Princeton Neuroscience Institute, Princeton University, Washington Road, Princeton, NJ 08544, USA.
Princeton Neuroscience Institute, Princeton University, Washington Road, Princeton, NJ 08544, USA.
Curr Biol. 2019 Jun 17;29(12):2066-2074.e5. doi: 10.1016/j.cub.2019.05.013. Epub 2019 May 30.
In 1979, Daniel Kahneman and Amos Tversky published a ground-breaking paper titled "Prospect Theory: An Analysis of Decision under Risk," which presented a behavioral economic theory that accounted for the ways in which humans deviate from economists' normative workhorse model, Expected Utility Theory [1, 2]. For example, people exhibit probability distortion (they overweight low probabilities), loss aversion (losses loom larger than gains), and reference dependence (outcomes are evaluated as gains or losses relative to an internal reference point). We found that rats exhibited many of these same biases, using a task in which rats chose between guaranteed and probabilistic rewards. However, prospect theory assumes stable preferences in the absence of learning, an assumption at odds with alternative frameworks such as animal learning theory and reinforcement learning [3-7]. Rats also exhibited trial history effects, consistent with ongoing learning. A reinforcement learning model in which state-action values were updated by the subjective value of outcomes according to prospect theory reproduced rats' nonlinear utility and probability weighting functions and also captured trial-by-trial learning dynamics.

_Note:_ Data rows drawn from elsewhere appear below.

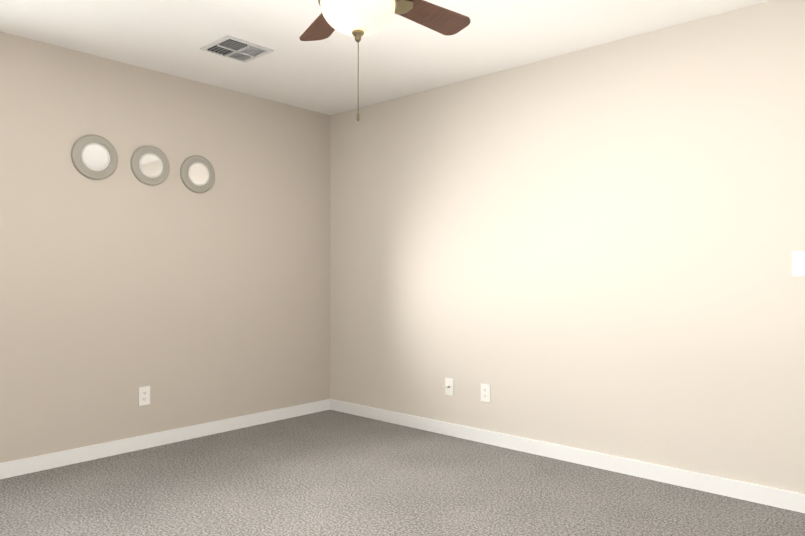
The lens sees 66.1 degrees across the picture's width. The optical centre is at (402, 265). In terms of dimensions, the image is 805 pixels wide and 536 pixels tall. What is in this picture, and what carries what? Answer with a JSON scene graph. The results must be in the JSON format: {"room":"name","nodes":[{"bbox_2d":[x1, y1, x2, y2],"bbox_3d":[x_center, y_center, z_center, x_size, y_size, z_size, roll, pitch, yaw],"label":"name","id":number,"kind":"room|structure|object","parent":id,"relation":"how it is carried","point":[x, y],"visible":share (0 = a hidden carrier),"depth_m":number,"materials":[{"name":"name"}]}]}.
{"room":"empty bedroom","nodes":[
{"label":"empty bedroom","id":0,"kind":"room"},
{"bbox_2d":[0,31,329,462],"bbox_3d":[-1.980,-0.056,3.725,0.150,2.440,4.190,-1,-1,42],"label":"wall","id":1,"kind":"structure","parent":0,"point":[120,285],"depth_m":4.00,"materials":[{"name":"beige paint"}]},
{"bbox_2d":[71,135,117,179],"bbox_3d":[-1.855,-0.656,3.743,0.024,0.270,0.270,-1,-1,42],"label":"round mirror","id":2,"kind":"object","parent":1,"relation":"attached to","point":[94,157],"visible":1,"depth_m":3.74,"materials":[{"name":"grey mirror"}]},
{"bbox_2d":[139,386,149,405],"bbox_3d":[-1.650,0.833,3.958,0.008,0.116,0.072,-1,-1,42],"label":"outlet","id":3,"kind":"object","parent":1,"relation":"attached to","point":[144,395],"visible":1,"depth_m":3.96,"materials":[{"name":"white plastic"}]},
{"bbox_2d":[131,146,169,185],"bbox_3d":[-1.624,-0.646,3.999,0.024,0.256,0.256,-1,-1,42],"label":"round mirror","id":4,"kind":"object","parent":1,"relation":"attached to","point":[150,165],"visible":1,"depth_m":3.99,"materials":[{"name":"grey mirror"}]},
{"bbox_2d":[0,399,327,478],"bbox_3d":[-1.910,1.121,3.663,0.013,0.085,3.920,-1,-1,42],"label":"baseboard","id":5,"kind":"structure","parent":1,"relation":"attached to","point":[18,467],"depth_m":3.96,"materials":[{"name":"white wood"}]},
{"bbox_2d":[180,155,214,192],"bbox_3d":[-1.399,-0.627,4.247,0.024,0.256,0.256,-1,-1,42],"label":"round mirror","id":6,"kind":"object","parent":1,"relation":"attached to","point":[197,174],"visible":1,"depth_m":4.24,"materials":[{"name":"grey mirror"}]},
{"bbox_2d":[0,0,769,114],"bbox_3d":[2.987,-1.315,5.054,5.770,0.120,12.790,-1,-1,42],"label":"ceiling","id":7,"kind":"structure","parent":0,"point":[400,56],"depth_m":3.47,"materials":[{"name":"white paint"}]},
{"bbox_2d":[200,35,273,62],"bbox_3d":[-0.977,-1.269,3.654,0.300,0.016,0.310,-1,-1,42],"label":"ceiling vent","id":8,"kind":"object","parent":7,"relation":"in","point":[234,48],"visible":1,"depth_m":3.63,"materials":[{"name":"silver metal"}]},
{"bbox_2d":[299,0,469,120],"bbox_3d":[-0.134,-0.912,2.297,1.120,0.773,1.096,-1,-1,42],"label":"ceiling fan","id":9,"kind":"object","parent":7,"relation":"hanging from","point":[357,19],"visible":1,"depth_m":2.29,"materials":[{"name":"white glass"}]},
{"bbox_2d":[0,410,804,535],"bbox_3d":[2.987,1.245,5.013,5.770,0.120,12.790,-1,-1,42],"label":"floor","id":10,"kind":"structure","parent":0,"point":[329,473],"depth_m":3.12,"materials":[{"name":"carpet"}]},
{"bbox_2d":[330,0,804,493],"bbox_3d":[1.525,-0.063,3.303,5.620,2.440,0.120,-1,-1,42],"label":"wall","id":11,"kind":"structure","parent":0,"point":[591,248],"depth_m":3.57,"materials":[{"name":"beige paint"}]},
{"bbox_2d":[442,378,453,395],"bbox_3d":[0.314,0.838,4.275,0.072,0.116,0.037,-1,-1,42],"label":"outlet","id":12,"kind":"object","parent":11,"relation":"attached to","point":[449,386],"visible":0.96,"depth_m":4.28,"materials":[{"name":"white plastic"}]},
{"bbox_2d":[481,383,489,401],"bbox_3d":[0.547,0.840,4.085,0.072,0.116,0.008,-1,-1,42],"label":"outlet","id":13,"kind":"object","parent":11,"relation":"attached to","point":[485,392],"visible":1,"depth_m":4.08,"materials":[{"name":"white plastic"}]},
{"bbox_2d":[328,399,804,512],"bbox_3d":[0.691,1.125,3.946,3.435,0.085,0.013,-1,-1,42],"label":"baseboard","id":14,"kind":"structure","parent":11,"relation":"attached to","point":[774,497],"depth_m":3.54,"materials":[{"name":"white wood"}]},
{"bbox_2d":[792,251,804,275],"bbox_3d":[1.886,-0.009,2.888,0.118,0.118,0.011,-1,-1,42],"label":"double light switch","id":15,"kind":"object","parent":11,"relation":"attached to","point":[798,263],"visible":1,"depth_m":2.91,"materials":[{"name":"white plastic"}]}
]}

1979 年,丹尼尔·卡尼曼(Daniel Kahneman)和阿莫斯·特沃斯基(Amos Tversky)发表了一篇具有开创性的论文,题为“前景理论:风险下的决策分析”[1,2],提出了一种行为经济学理论,该理论解释了人类偏离经济学家规范的基准模型——期望效用理论的方式。例如,人们表现出概率扭曲(他们高估低概率)、损失厌恶(损失比收益更明显)和参照依赖(结果相对于内部参照点被评估为收益或损失)。我们发现,大鼠在使用一种大鼠在保证奖励和概率奖励之间进行选择的任务中表现出了许多相同的偏差。然而,前景理论假设在没有学习的情况下偏好是稳定的,这一假设与动物学习理论和强化学习等替代框架不一致[3-7]。大鼠还表现出与持续学习一致的试验历史效应。根据前景理论,根据结果的主观价值更新状态-动作值的强化学习模型再现了大鼠的非线性效用和概率加权函数,并且还捕获了逐次学习的动态。